Intervention de Emmanuelle Ménard

Séance en hémicycle du mercredi 23 février 2022 à 15h00
Renforcement du droit à l'avortement — Motion de rejet préalable

Photo issue du site de l'Assemblée nationale ou de WikipediaEmmanuelle Ménard :

Ces chiffres avaient déjà été invoqués en 2001, lorsque le délai avait été étendu de dix à douze semaines, et le seront à nouveau demain quand il s'agira de l'étendre encore jusqu'à seize puis dix-huit semaines, et pourquoi pas davantage.

Plus étonnant encore, ce texte devrait être voté de toute urgence pour renforcer le droit à l'avortement, qui serait attaqué. Mais plus de 230 000 avortements sont pratiqués chaque année, c'est-à-dire au moins deux fois plus qu'en Allemagne, dont la population est supérieure à la nôtre – sans que personne ne s'interroge à ce sujet. Et une femme sur trois – ce sont vos chiffres – avorte au moins une fois dans sa vie en France. Dans ces conditions, on peut se demander quels chiffres pourraient bien vous rassurer quant à la place qu'occupent les IVG dans notre politique de natalité.

Ce droit serait tellement en danger qu'aujourd'hui vous présentez l'avortement chirurgical comme une sorte de promotion pour les sages-femmes. Qu'importe que leur formation et leur qualification ne soient pas celles d'un médecin. Qu'importe que vous n'attendiez même pas le résultat de l'expérimentation prévue par la loi de financement de la sécurité sociale pour pérenniser cette pratique. Qu'importe, puisque seul compte le droit des femmes, comme vous l'avez dit, madame la rapporteure Battistel. C'est si vrai qu'il s'en est d'ailleurs fallu de peu pour que la clause de conscience spécifique, dernier vestige de la loi de Simone Veil, ne soit supprimée. Car chez vous, le médecin et le personnel médical sont des exécutants. Dépossédés du droit d'avoir une conscience, laquelle n'obéit pas nécessairement à vos règles, ils sont déshumanisés. Mais qu'importe puisque même aux femmes, dont vous dites défendre les droits, vous supprimez le délai de réflexion de quarante-huit heures entre l'entretien psychosocial préalable et le recueil du consentement.

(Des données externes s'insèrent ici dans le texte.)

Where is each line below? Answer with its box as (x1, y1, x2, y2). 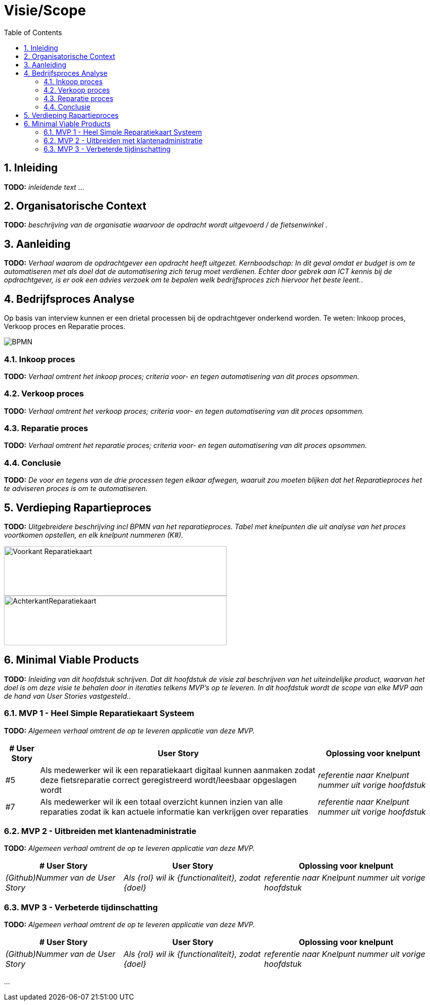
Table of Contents (4, 28, 62, 37)
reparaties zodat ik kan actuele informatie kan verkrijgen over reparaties (40, 806, 309, 817)
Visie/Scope (4, 2, 86, 19)
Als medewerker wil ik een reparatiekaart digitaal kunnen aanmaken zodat (40, 765, 316, 775)
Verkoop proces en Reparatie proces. (4, 322, 126, 331)
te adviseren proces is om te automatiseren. (4, 484, 148, 493)
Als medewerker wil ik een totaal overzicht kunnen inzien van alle (40, 796, 283, 807)
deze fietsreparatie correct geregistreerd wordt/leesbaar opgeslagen (40, 775, 297, 785)
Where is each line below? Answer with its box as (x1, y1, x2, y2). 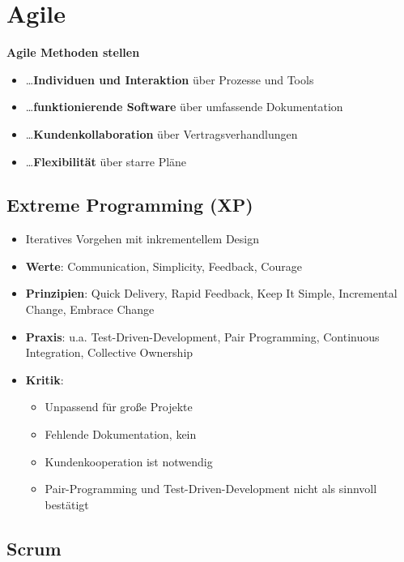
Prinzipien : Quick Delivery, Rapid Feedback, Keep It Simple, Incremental (25, 285, 398, 302)
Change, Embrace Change (25, 301, 155, 318)
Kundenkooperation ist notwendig (45, 453, 213, 470)
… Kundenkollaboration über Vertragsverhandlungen (25, 125, 298, 142)
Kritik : (25, 371, 64, 388)
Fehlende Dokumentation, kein (45, 426, 197, 443)
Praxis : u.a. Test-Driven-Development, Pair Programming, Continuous (25, 328, 380, 345)
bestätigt (45, 496, 89, 513)
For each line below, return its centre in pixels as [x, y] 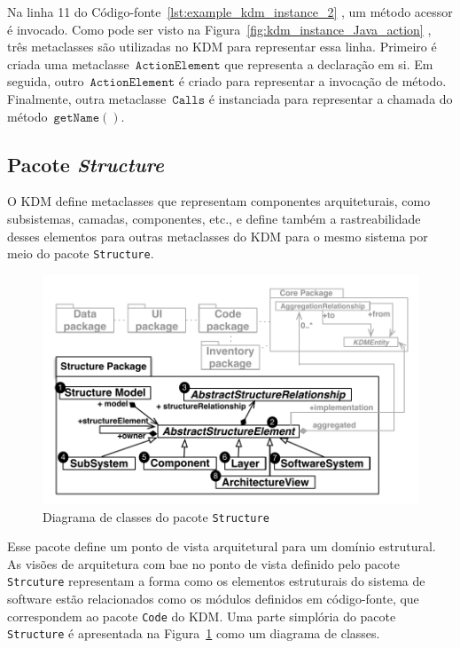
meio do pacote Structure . [81, 253]
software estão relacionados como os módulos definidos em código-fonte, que [213, 599]
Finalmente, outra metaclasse [87, 98]
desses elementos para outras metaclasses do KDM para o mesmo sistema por [218, 236]
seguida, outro [46, 81]
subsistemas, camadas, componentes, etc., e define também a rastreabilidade [214, 218]
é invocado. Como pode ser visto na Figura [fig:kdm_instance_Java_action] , [219, 29]
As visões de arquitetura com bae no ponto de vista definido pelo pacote [203, 563]
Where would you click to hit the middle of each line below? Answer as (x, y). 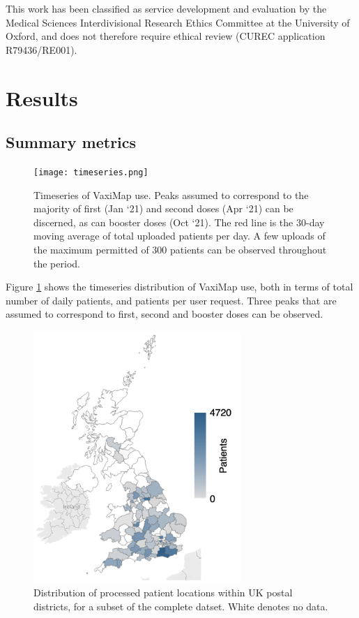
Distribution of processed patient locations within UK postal (163, 593)
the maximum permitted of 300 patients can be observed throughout (180, 249)
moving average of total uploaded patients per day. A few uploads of (179, 236)
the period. (57, 263)
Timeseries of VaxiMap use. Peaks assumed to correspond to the (171, 194)
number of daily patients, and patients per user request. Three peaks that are (171, 300)
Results (42, 97)
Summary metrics (71, 142)

Il serait un stigmate de leur infantilisation : selon vous, réfléchir, c'est infantilisant !

Mais revenons à Simone Veil. Avec cette proposition de loi vous êtes loin, très loin de celle qui rappelait systématiquement que l'avortement est un drame et qu'il ne saurait en aucune manière être question de le banaliser. Mais pour vous, adieu sagesse ! Adieu, mises en garde du Comité consultatif national d'éthique ! Adieu, oppositions de l'Académie nationale de médecine et du Collège national des gynécologues et obstétriciens français ! C'est donc sans fard, sans mots feutrés ni cachés que je vous le dis : je ne voterai pas cette proposition de loi et j'en propose même le rejet.